As expected, as the SINR increases, higher MCS indices are used, resulting in higher throughput.

Scheduler#

The main principles of proportional fairness (PF) scheduling are to

  • Distribute the available time/frequency resources uniformly across users;

  • Schedule users when their channel quality is high, relatively to their past average.

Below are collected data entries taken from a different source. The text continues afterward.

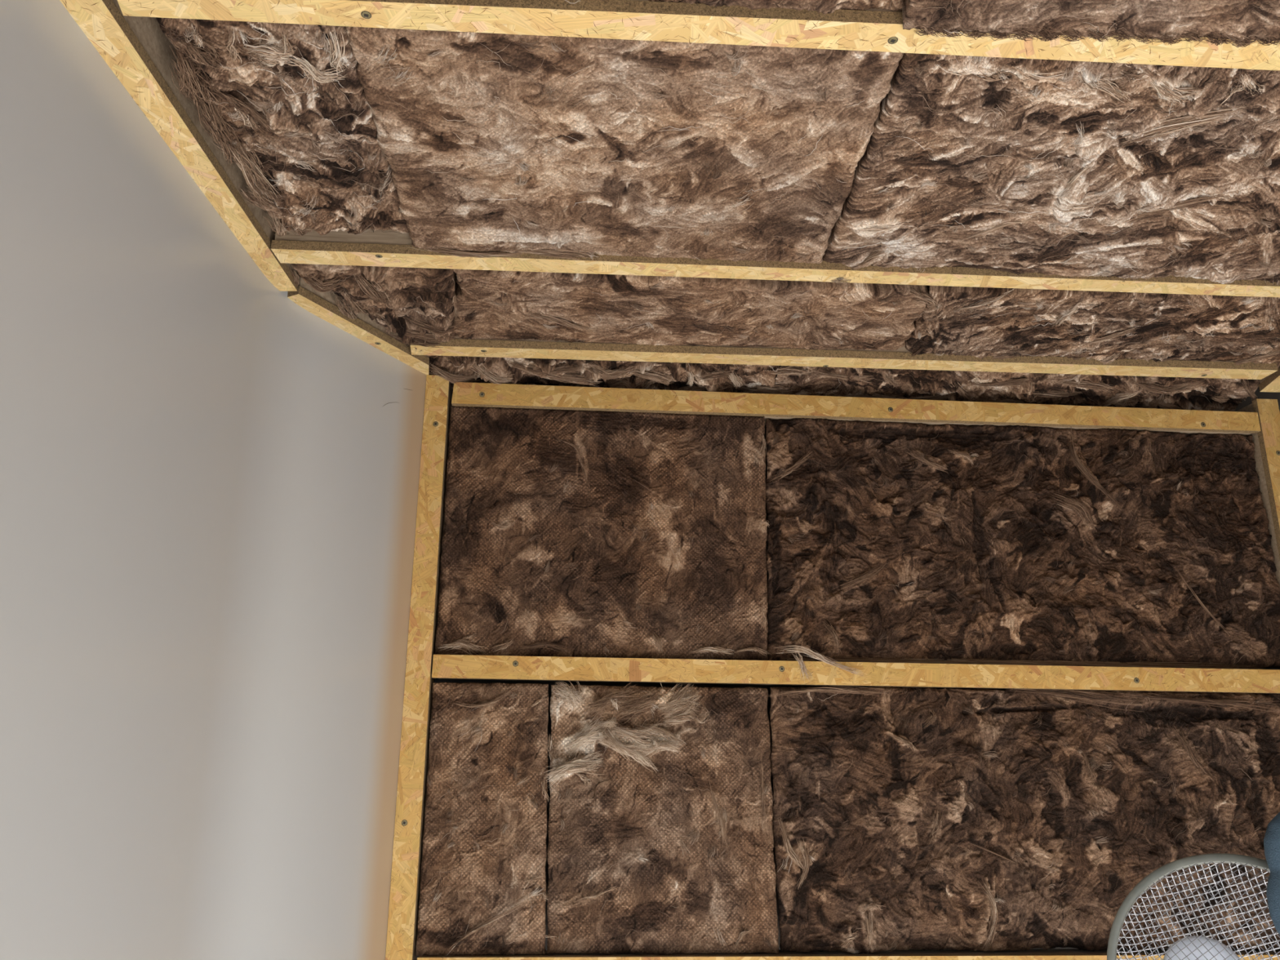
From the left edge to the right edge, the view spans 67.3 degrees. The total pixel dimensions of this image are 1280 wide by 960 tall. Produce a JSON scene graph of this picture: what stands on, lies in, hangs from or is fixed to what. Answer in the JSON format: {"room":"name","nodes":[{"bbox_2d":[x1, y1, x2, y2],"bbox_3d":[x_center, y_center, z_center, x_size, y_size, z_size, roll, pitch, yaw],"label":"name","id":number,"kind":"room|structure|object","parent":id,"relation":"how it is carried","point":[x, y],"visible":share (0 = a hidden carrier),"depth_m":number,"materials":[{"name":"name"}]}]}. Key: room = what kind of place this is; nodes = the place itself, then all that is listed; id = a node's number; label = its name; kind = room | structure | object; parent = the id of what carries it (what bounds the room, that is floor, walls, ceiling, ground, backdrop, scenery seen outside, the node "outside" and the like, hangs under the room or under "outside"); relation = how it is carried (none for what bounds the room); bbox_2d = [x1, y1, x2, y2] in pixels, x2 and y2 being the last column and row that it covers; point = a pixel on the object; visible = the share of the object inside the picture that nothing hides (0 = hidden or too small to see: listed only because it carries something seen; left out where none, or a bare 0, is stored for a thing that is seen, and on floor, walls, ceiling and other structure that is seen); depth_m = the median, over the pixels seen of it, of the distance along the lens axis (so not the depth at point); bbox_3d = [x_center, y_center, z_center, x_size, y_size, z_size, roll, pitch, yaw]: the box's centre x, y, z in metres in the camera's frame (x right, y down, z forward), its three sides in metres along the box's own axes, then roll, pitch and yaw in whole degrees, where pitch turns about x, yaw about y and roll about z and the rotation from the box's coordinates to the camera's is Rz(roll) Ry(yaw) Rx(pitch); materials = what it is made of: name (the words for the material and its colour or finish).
{"room":"building under construction","nodes":[
{"label":"building under construction","id":0,"kind":"room"},
{"bbox_2d":[0,0,426,959],"bbox_3d":[-0.733,0.415,0.355,0.286,2.384,3.588,0,-16,2],"label":"wall","id":1,"kind":"structure","parent":0,"point":[209,483],"depth_m":1.47,"materials":[{"name":"white paint"}]},
{"bbox_2d":[59,0,297,291],"bbox_3d":[-0.680,-0.615,1.210,0.052,0.089,1.470,1,-16,-2],"label":"strip","id":2,"kind":"object","parent":1,"relation":"attached to","point":[135,49],"visible":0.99,"depth_m":1.39,"materials":[{"name":"beige wood"}]},
{"bbox_2d":[287,274,429,374],"bbox_3d":[-0.597,-0.353,2.138,0.045,0.090,0.464,-7,-17,26],"label":"strip","id":3,"kind":"object","parent":1,"relation":"attached to","point":[321,304],"visible":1,"depth_m":2.07,"materials":[{"name":"wood"}]},
{"bbox_2d":[417,374,1279,957],"bbox_3d":[0.746,0.878,2.315,3.800,2.572,0.050,1,-16,-3],"label":"wall","id":4,"kind":"structure","parent":0,"point":[1261,395],"depth_m":2.34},
{"bbox_3d":[0.774,-0.847,0.803,4.000,0.070,3.790,1,-16,-3],"label":"ceiling","id":5,"kind":"structure","parent":0,"visible":0},
{"bbox_2d":[155,17,408,236],"bbox_3d":[-0.526,-0.532,1.495,0.277,0.114,0.558,1,-16,-3],"label":"insulation batt","id":6,"kind":"object","parent":5,"relation":"attached to","point":[287,103],"visible":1,"depth_m":1.40,"materials":[{"name":"brown fabric"}]},
{"bbox_2d":[288,263,417,349],"bbox_3d":[-0.595,-0.373,2.045,0.182,0.112,0.425,-3,-16,11],"label":"insulation batt","id":7,"kind":"object","parent":5,"relation":"attached to","point":[340,279],"visible":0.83,"depth_m":1.92,"materials":[{"name":"brown fabric"}]},
{"bbox_2d":[354,266,460,351],"bbox_3d":[-0.472,-0.376,2.046,0.223,0.110,0.392,0,-16,1],"label":"insulation batt","id":8,"kind":"object","parent":5,"relation":"attached to","point":[422,296],"visible":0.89,"depth_m":1.97,"materials":[{"name":"brown fabric"}]},
{"bbox_2d":[346,26,903,263],"bbox_3d":[-0.018,-0.516,1.536,0.802,0.086,0.644,1,-16,-3],"label":"insulation batt","id":9,"kind":"object","parent":5,"relation":"attached to","point":[567,147],"visible":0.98,"depth_m":1.45,"materials":[{"name":"brown fabric"}]},
{"bbox_2d":[451,268,930,351],"bbox_3d":[0.110,-0.367,2.096,1.053,0.091,0.410,1,-16,-3],"label":"insulation batt","id":10,"kind":"object","parent":5,"relation":"attached to","point":[585,308],"visible":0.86,"depth_m":2.02,"materials":[{"name":"brown fabric"}]},
{"bbox_2d":[117,0,1279,71],"bbox_3d":[0.401,-0.602,1.232,2.082,0.090,0.065,1,-16,-3],"label":"batten","id":11,"kind":"object","parent":5,"relation":"attached to","point":[871,29],"visible":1,"depth_m":1.20,"materials":[{"name":"wood"}]},
{"bbox_2d":[564,0,904,14],"bbox_3d":[0.087,-0.630,1.136,0.503,0.074,0.155,1,-16,-3],"label":"insulation batt","id":12,"kind":"object","parent":11,"relation":"attached to","point":[825,6],"visible":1,"depth_m":1.19,"materials":[{"name":"brown fabric"}]},
{"bbox_2d":[902,0,1279,47],"bbox_3d":[0.590,-0.600,1.128,0.578,0.073,0.200,1,-16,-3],"label":"insulation batt","id":13,"kind":"object","parent":11,"relation":"attached to","point":[1243,21],"visible":1,"depth_m":1.18,"materials":[{"name":"brown fabric"}]},
{"bbox_2d":[271,228,1279,297],"bbox_3d":[0.489,-0.428,1.849,2.326,0.090,0.053,1,-16,-3],"label":"batten","id":14,"kind":"object","parent":5,"relation":"attached to","point":[389,248],"visible":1,"depth_m":1.81,"materials":[{"name":"wood"}]},
{"bbox_2d":[410,336,1278,379],"bbox_3d":[0.490,-0.315,2.250,2.031,0.090,0.063,1,-16,-3],"label":"batten","id":15,"kind":"object","parent":5,"relation":"attached to","point":[900,358],"visible":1,"depth_m":2.23,"materials":[{"name":"wood"}]},
{"bbox_2d":[822,53,1279,285],"bbox_3d":[0.863,-0.491,1.596,1.065,0.098,0.641,1,-16,-3],"label":"insulation batt","id":16,"kind":"object","parent":5,"relation":"attached to","point":[1070,168],"visible":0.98,"depth_m":1.52,"materials":[{"name":"brown fabric"}]},
{"bbox_2d":[905,285,1279,368],"bbox_3d":[1.088,-0.346,2.139,1.119,0.096,0.424,1,-16,-3],"label":"insulation batt","id":17,"kind":"object","parent":5,"relation":"attached to","point":[981,322],"visible":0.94,"depth_m":2.08,"materials":[{"name":"brown fabric"}]},
{"bbox_2d":[1258,367,1279,392],"bbox_3d":[1.533,-0.329,2.179,0.054,0.089,0.513,-2,-16,10],"label":"strip","id":18,"kind":"object","parent":5,"relation":"attached to","point":[1271,383],"visible":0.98,"depth_m":2.37,"materials":[{"name":"beige wood"}]},
{"bbox_3d":[0.755,1.659,0.156,4.000,0.100,3.900,1,-16,-3],"label":"floor","id":19,"kind":"structure","parent":0,"visible":0},
{"bbox_2d":[385,374,452,959],"bbox_3d":[-0.499,0.899,2.049,0.055,2.372,0.090,1,-16,-3],"label":"stud","id":20,"kind":"object","parent":19,"relation":"on","point":[411,793],"visible":1,"depth_m":2.14,"materials":[{"name":"wood"}]},
{"bbox_2d":[1106,812,1279,959],"bbox_3d":[0.460,0.964,0.580,0.280,1.464,0.280,1,-16,-3],"label":"fan","id":21,"kind":"object","parent":19,"relation":"on","point":[1197,947],"visible":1,"depth_m":0.79,"materials":[{"name":"grey plastic"}]},
{"bbox_2d":[1236,398,1279,669],"bbox_3d":[1.589,0.947,2.172,0.055,2.372,0.090,1,-16,-3],"label":"stud","id":22,"kind":"object","parent":19,"relation":"on","point":[1267,442],"visible":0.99,"depth_m":2.42,"materials":[{"name":"wood"}]},
{"bbox_2d":[417,948,1279,959],"bbox_3d":[0.547,1.046,2.076,2.024,0.054,0.090,1,-16,-3],"label":"batten","id":23,"kind":"object","parent":22,"relation":"attached to","point":[1034,953],"visible":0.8,"depth_m":2.05,"materials":[{"name":"wood"}]},
{"bbox_2d":[415,682,556,955],"bbox_3d":[-0.321,0.741,2.108,0.300,0.580,0.088,1,-16,-3],"label":"insulation batt","id":24,"kind":"object","parent":23,"relation":"on","point":[483,883],"visible":1,"depth_m":2.08,"materials":[{"name":"brown fabric"}]},
{"bbox_2d":[544,680,778,954],"bbox_3d":[0.036,0.723,2.129,0.528,0.596,0.115,1,-16,-3],"label":"insulation batt","id":25,"kind":"object","parent":23,"relation":"on","point":[661,838],"visible":1,"depth_m":2.11,"materials":[{"name":"brown fabric"}]},
{"bbox_2d":[768,684,1279,954],"bbox_3d":[0.924,0.767,2.193,1.284,0.576,0.120,1,-16,-3],"label":"insulation batt","id":26,"kind":"object","parent":23,"relation":"on","point":[913,818],"visible":0.96,"depth_m":2.16,"materials":[{"name":"brown fabric"}]},
{"bbox_2d":[431,654,1279,693],"bbox_3d":[0.548,0.457,2.242,2.030,0.066,0.090,1,-16,-3],"label":"batten","id":27,"kind":"object","parent":22,"relation":"attached to","point":[468,667],"visible":1,"depth_m":2.20,"materials":[{"name":"wood"}]},
{"bbox_2d":[435,405,769,660],"bbox_3d":[-0.078,0.124,2.299,0.776,0.606,0.088,1,-16,-3],"label":"insulation batt","id":28,"kind":"object","parent":27,"relation":"on","point":[567,533],"visible":0.99,"depth_m":2.27,"materials":[{"name":"brown fabric"}]},
{"bbox_2d":[765,417,1279,682],"bbox_3d":[0.932,0.172,2.348,1.272,0.654,0.124,1,-16,-3],"label":"insulation batt","id":29,"kind":"object","parent":27,"relation":"on","point":[888,542],"visible":0.94,"depth_m":2.33,"materials":[{"name":"brown fabric"}]},
{"bbox_2d":[451,382,1260,435],"bbox_3d":[0.554,-0.169,2.418,2.025,0.071,0.090,1,-16,-3],"label":"batten","id":30,"kind":"object","parent":22,"relation":"attached to","point":[773,406],"visible":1,"depth_m":2.38,"materials":[{"name":"wood"}]},
{"bbox_2d":[428,355,812,395],"bbox_3d":[-0.046,-0.257,2.376,0.972,0.127,0.269,1,-16,-3],"label":"insulation batt","id":31,"kind":"object","parent":30,"relation":"on","point":[685,376],"visible":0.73,"depth_m":2.34,"materials":[{"name":"brown fabric"}]},
{"bbox_2d":[774,365,1260,411],"bbox_3d":[0.983,-0.236,2.439,1.301,0.137,0.266,1,-16,-3],"label":"insulation batt","id":32,"kind":"object","parent":30,"relation":"on","point":[1072,389],"visible":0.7,"depth_m":2.42,"materials":[{"name":"brown fabric"}]}
]}

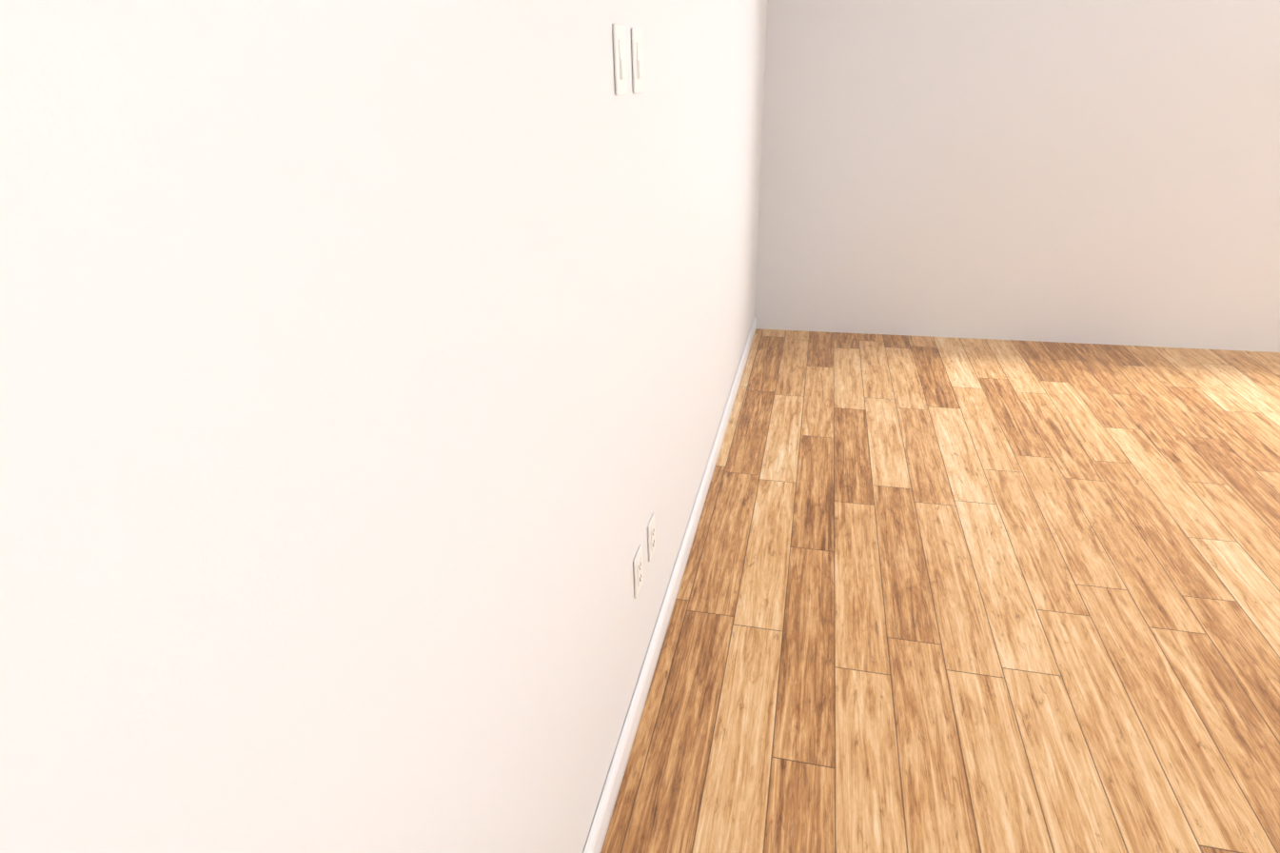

The scheduler assigns a resource to the user with the highest PF metric, which is defined as the ratio between the achievable rate and the achieved throughput.
An effective PF scheduler ensures that this metric remains low across all users.
[20]:
fig, axs = pairplot(results_avg,
                    ['# allocated REs / slot', 'PF metric', 'MCS'],
                    suptitle='PF metric, allocated resources, and MCS')
plt.show()
../../../../build/doctrees/nbsphinx/sys_tutorials_notebooks_End-to-End_Example_44_0.png

Conclusions#

Sionna SYS enables large-scale system-level simulations using 3GPP-compliant channel models generated via Sionna PHY.

We demonstrated how to integrate key SYS modules, including multicell topology generation, phyisical layer abstraction, and layer-2 functionalities such as link adaptation, scheduling, and power control.

To simplify the implementation, we assume perfect channel estimation and exclude handover management.

For a more straightforward example of assembling the SYS modules together with ray-traced channels, we refer to the Sionna SYS meets RT notebook.